Mess was a small relief for Newton and his comrades as they moved toward Corinth on October 2, 1862. At the end of the day, the men unshouldered their gear and dropped it heavily. They stacked their muskets in triangles, barrels crossed and rifle butts in the dirt, and sagged to the ground or low campstools, a seedy lot in mismatched clothes and heavy beards. They thrust pipes in their mouths or pulled out newspapers, while around fires, rank-smelling meat stew began to simmer in a heavy black iron pot and coarse cornbread roasted in a black skillet, which an assigned man had carried, stuck handle first in his rifle barrel.

The men griped incessantly about their fare, the dry cornbread cooked in bacon grease (wheat flour was usually too precious to be wasted on infantrymen) and the rancid beef they were issued. The blue-black meat had a gluey texture, and they wondered if they threw it against a wall whether it would stick. “Buzzards would not eat it at any season of the year,” one Mississippian claimed. They joked that the cattle supplying the army were so emaciated it took two soldiers to hold up one cow so it could be shot.

Depending on what the countryside offered, they would enhance their meal with foraged field peas or onions, or fruit plundered from orchards. A favorite recipe was “cush,” a stew made of beef, bacon grease, water, crumbled cornbread, and mashed green apples. But
sometimes they had nothing but dry bread and musky beef, which they roasted in strips on the ramrods from their guns. As one Mississippi captain in another regiment reported, “The discipline of the troop would be promoted by a more regular issue of rations.”

None of their issue was regular. They wore sallow gray-brown tunics and cartridge belts, in which the best-armed men might have a pistol stuck one way and a knife the other. They were unevenly equipped with rifles; some had Springfields with barrels long as rails, others the shotguns they brought from home. In addition to their eighteen-pound firearms, they packed forty rounds in ammunition pouches, three days of rations in haversacks, clanking metal canteens, and mess kits, if they hadn’t thrown them away to lighten the load. Sometimes when a man didn’t have a plate to eat from, he exploded a cartridge in a canteen. The canteen would split open and flatten.

As they ate, the men of Company F commiserated and discussed their apprehensions about the coming battle. They once again debated, as men on both sides often did, the cause they had been drafted into. A few even openly expressed an unwillingness to fight: the outfit was unusually full of independent-minded men who resented conscription and felt no loyalty to the Confederacy, though they had to be careful saying so in front of officers.
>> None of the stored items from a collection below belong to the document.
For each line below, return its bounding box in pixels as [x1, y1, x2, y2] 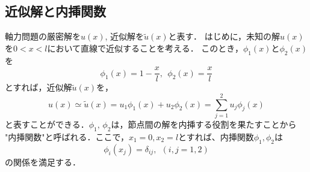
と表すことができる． [5, 117, 89, 130]
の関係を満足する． [5, 155, 81, 168]
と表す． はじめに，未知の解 [168, 30, 280, 43]
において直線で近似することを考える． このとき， [47, 41, 243, 54]
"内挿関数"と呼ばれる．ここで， [5, 130, 129, 143]
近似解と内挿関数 [5, 2, 106, 20]
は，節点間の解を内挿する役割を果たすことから [111, 117, 297, 130]
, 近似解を [105, 30, 144, 43]
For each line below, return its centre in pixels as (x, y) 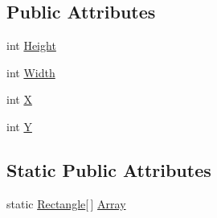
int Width (31, 72)
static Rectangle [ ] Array (66, 203)
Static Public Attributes (109, 169)
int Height (31, 45)
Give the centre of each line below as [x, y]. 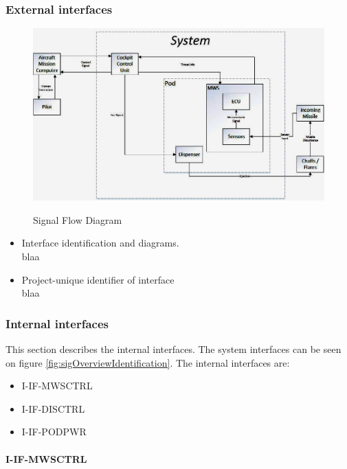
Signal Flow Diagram [78, 219]
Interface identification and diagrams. [100, 243]
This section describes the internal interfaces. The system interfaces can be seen [173, 348]
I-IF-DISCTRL [53, 408]
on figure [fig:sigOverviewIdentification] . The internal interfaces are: [148, 362]
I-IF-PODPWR [54, 432]
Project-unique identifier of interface [98, 279]
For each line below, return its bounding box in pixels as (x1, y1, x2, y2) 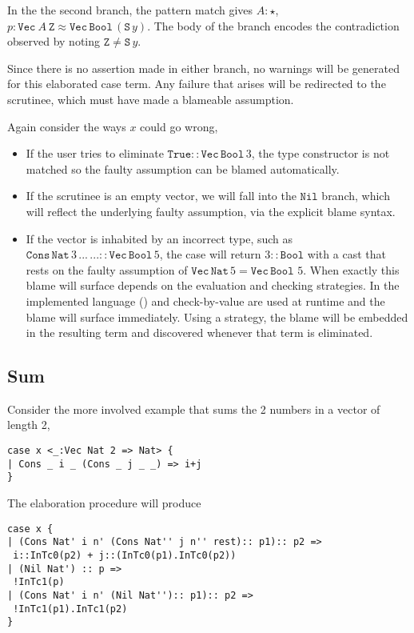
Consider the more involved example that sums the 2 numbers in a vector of (7, 400, 380, 417)
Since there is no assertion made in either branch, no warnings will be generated (7, 59, 400, 76)
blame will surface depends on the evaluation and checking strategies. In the (26, 277, 400, 294)
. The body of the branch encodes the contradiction (147, 17, 400, 34)
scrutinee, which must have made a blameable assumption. (7, 90, 294, 107)
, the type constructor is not (251, 145, 390, 162)
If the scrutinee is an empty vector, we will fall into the (26, 187, 297, 204)
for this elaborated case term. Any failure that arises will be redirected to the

A leading example was Jasper Collins, a thirty-four-year-old corporal with a face flat and leathered as a saddle who was one of Newton’s closest lifelong friends. “When there was a fight on, he was right there with my father,” wrote Newton’s son. Collins was considered one of the most knowledgeable and politically informed men in the company, “He kept well posted on business … and read lots, on various matters that would come up.” He was from a family of staunch Unionists, who were tough enough to be able to state their beliefs aloud and defend them. His father Stacy had spoken out vehemently against secession, and his six brothers were pro-Union as well; Jasper’s older brother Riley had flatly refused to be conscripted.